Records excerpted from a collection:
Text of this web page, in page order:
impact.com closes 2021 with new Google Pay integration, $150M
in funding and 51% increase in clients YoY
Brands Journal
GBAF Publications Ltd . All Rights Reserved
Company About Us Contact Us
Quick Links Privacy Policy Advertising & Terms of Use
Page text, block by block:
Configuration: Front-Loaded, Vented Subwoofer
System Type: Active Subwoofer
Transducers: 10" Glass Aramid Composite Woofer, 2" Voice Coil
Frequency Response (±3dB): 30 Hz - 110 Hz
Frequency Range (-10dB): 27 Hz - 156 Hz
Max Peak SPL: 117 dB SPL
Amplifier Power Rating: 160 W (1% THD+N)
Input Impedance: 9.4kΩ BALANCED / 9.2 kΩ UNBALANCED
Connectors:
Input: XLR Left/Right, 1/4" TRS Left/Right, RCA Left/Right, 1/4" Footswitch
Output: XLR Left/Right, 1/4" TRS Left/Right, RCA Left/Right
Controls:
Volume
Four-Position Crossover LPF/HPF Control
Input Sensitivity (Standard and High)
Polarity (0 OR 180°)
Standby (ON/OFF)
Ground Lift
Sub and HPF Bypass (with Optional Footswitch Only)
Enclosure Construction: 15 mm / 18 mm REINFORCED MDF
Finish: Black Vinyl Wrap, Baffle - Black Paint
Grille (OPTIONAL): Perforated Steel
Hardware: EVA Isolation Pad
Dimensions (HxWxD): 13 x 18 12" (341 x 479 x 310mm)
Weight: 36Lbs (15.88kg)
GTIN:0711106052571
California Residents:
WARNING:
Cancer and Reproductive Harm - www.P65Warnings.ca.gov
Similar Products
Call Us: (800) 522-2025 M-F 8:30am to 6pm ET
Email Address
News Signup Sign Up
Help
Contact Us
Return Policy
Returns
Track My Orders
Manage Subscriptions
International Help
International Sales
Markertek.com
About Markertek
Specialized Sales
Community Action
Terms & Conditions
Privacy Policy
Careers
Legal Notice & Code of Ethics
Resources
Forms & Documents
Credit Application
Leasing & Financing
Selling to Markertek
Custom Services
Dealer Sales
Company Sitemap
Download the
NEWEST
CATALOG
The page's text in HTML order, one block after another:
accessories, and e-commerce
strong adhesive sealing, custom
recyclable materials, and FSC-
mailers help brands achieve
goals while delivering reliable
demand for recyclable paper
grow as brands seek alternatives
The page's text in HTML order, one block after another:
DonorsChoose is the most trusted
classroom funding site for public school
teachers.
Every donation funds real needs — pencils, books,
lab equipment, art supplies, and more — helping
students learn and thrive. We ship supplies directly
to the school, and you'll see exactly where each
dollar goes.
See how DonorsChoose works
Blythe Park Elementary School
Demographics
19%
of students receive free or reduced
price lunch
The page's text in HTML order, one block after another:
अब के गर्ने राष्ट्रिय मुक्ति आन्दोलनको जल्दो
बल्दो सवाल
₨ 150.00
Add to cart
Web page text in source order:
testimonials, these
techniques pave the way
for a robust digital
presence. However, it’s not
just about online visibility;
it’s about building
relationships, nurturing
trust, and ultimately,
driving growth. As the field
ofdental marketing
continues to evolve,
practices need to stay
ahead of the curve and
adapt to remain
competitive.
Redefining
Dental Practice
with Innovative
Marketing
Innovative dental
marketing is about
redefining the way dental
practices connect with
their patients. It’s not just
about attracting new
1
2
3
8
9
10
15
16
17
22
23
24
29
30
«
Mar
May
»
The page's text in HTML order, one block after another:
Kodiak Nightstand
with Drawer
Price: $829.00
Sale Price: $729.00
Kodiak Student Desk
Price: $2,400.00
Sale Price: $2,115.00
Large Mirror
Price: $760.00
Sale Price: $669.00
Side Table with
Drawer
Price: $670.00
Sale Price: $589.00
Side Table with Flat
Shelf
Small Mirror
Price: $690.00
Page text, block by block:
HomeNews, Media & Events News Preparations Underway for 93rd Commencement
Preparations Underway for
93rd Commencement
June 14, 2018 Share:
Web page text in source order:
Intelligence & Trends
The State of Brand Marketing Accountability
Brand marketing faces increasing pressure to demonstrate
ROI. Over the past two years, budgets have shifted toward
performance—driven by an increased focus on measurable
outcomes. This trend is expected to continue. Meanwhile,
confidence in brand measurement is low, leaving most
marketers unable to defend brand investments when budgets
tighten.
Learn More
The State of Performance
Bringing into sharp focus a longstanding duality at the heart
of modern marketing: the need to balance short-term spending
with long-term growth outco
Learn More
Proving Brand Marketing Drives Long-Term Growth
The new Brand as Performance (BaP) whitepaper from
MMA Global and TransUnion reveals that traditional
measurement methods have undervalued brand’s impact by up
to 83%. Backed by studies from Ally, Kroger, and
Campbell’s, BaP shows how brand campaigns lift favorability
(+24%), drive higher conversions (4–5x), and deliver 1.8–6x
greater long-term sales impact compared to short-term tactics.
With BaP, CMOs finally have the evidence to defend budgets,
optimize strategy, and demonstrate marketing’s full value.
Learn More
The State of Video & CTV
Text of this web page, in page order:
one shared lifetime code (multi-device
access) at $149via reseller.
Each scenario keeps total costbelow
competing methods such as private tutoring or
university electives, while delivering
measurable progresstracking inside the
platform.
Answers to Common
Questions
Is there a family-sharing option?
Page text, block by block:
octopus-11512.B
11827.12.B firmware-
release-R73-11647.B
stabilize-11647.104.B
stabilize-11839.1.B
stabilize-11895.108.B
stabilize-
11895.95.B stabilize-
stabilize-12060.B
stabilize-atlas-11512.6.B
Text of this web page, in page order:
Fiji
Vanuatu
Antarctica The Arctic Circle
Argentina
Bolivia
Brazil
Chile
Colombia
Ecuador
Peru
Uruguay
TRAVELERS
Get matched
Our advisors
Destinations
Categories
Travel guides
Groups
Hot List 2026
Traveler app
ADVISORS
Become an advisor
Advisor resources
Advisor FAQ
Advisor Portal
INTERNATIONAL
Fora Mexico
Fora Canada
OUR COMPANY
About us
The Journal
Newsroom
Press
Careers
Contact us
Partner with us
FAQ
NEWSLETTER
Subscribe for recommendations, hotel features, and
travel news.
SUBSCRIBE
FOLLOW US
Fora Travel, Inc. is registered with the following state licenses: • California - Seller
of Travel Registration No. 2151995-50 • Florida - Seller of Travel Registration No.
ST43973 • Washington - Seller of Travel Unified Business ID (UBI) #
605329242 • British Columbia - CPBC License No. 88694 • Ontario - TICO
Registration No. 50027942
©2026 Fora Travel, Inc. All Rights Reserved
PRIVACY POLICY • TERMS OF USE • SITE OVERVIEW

TASK STATEMENT: Would you output, unchanged, each line from the start of the records to the line that holds "Finish: Black Vinyl", both included and nothing else?

RESPONSE TO THIS EXERCISE:
Text of this web page, in page order:
impact.com closes 2021 with new Google Pay integration, $150M
in funding and 51% increase in clients YoY
Brands Journal
GBAF Publications Ltd . All Rights Reserved
Company About Us Contact Us
Quick Links Privacy Policy Advertising & Terms of Use
Page text, block by block:
Configuration: Front-Loaded, Vented Subwoofer
System Type: Active Subwoofer
Transducers: 10" Glass Aramid Composite Woofer, 2" Voice Coil
Frequency Response (±3dB): 30 Hz - 110 Hz
Frequency Range (-10dB): 27 Hz - 156 Hz
Max Peak SPL: 117 dB SPL
Amplifier Power Rating: 160 W (1% THD+N)
Input Impedance: 9.4kΩ BALANCED / 9.2 kΩ UNBALANCED
Connectors:
Input: XLR Left/Right, 1/4" TRS Left/Right, RCA Left/Right, 1/4" Footswitch
Output: XLR Left/Right, 1/4" TRS Left/Right, RCA Left/Right
Controls:
Volume
Four-Position Crossover LPF/HPF Control
Input Sensitivity (Standard and High)
Polarity (0 OR 180°)
Standby (ON/OFF)
Ground Lift
Sub and HPF Bypass (with Optional Footswitch Only)
Enclosure Construction: 15 mm / 18 mm REINFORCED MDF
Finish: Black Vinyl Wrap, Baffle - Black Paint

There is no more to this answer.